* _Exercise requirements_: Which lines run from the one containing "Amendments to this" to the end of the entries below? Retype exactly those, both ends included.

* _Supplied information_:
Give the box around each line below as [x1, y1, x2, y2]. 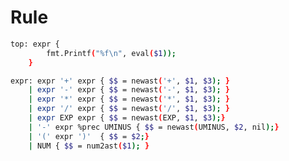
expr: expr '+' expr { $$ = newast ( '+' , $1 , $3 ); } [10, 76, 230, 86]
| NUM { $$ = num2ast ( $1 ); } [28, 141, 150, 151]
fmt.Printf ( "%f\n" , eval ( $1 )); [46, 48, 177, 58]
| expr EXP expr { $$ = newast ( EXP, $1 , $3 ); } [28, 113, 226, 123]
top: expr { [10, 39, 60, 49]
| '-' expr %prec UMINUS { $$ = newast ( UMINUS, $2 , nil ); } [28, 122, 280, 132]
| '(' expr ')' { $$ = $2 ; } [28, 131, 150, 141]
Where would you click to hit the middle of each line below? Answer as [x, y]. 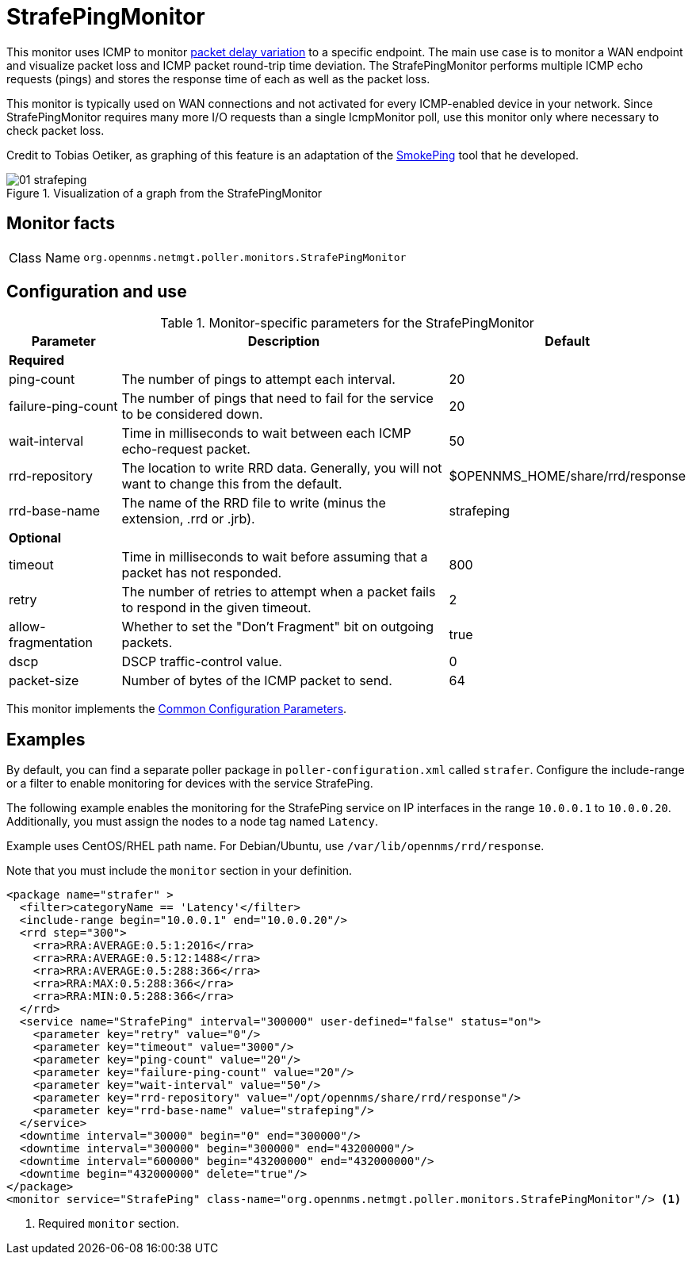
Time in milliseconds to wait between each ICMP [266, 433]
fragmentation [51, 643]
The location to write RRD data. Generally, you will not [282, 468]
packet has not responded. [202, 573]
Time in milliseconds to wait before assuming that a [275, 557]
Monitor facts [61, 224]
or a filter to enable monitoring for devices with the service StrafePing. [190, 784]
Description [284, 341]
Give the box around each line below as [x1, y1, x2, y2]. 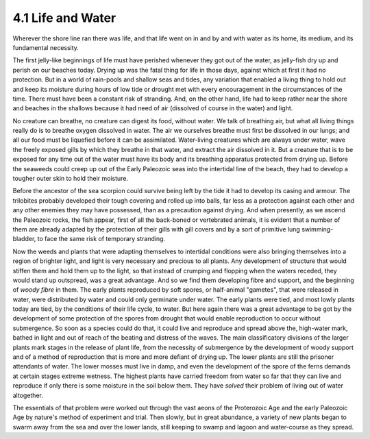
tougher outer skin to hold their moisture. [12, 175, 129, 183]
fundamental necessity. [12, 43, 79, 51]
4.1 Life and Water [12, 10, 116, 25]
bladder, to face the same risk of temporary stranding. [12, 235, 166, 243]
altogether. [12, 391, 44, 399]
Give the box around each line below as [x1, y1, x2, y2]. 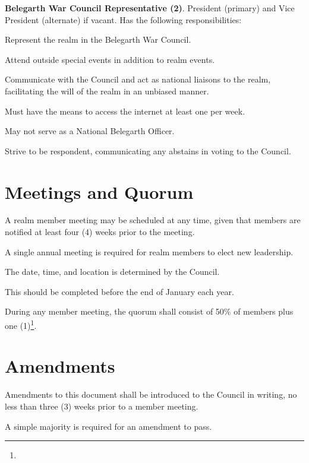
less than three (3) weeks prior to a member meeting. [5, 400, 198, 412]
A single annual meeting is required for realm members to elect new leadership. [5, 245, 294, 258]
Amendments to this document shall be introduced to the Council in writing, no [5, 388, 297, 401]
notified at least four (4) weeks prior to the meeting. [5, 226, 195, 238]
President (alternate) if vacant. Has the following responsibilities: [5, 13, 242, 26]
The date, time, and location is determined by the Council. [5, 265, 220, 278]
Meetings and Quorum [5, 179, 194, 204]
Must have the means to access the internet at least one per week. [5, 104, 245, 117]

* _Answer to this task_:
Amendments to this document shall be introduced to the Council in writing, no [5, 388, 297, 401]
notified at least four (4) weeks prior to the meeting. [5, 226, 195, 238]
President (alternate) if vacant. Has the following responsibilities: [5, 13, 242, 26]
The date, time, and location is determined by the Council. [5, 265, 220, 278]
Meetings and Quorum [5, 179, 194, 204]
Must have the means to access the internet at least one per week. [5, 104, 245, 117]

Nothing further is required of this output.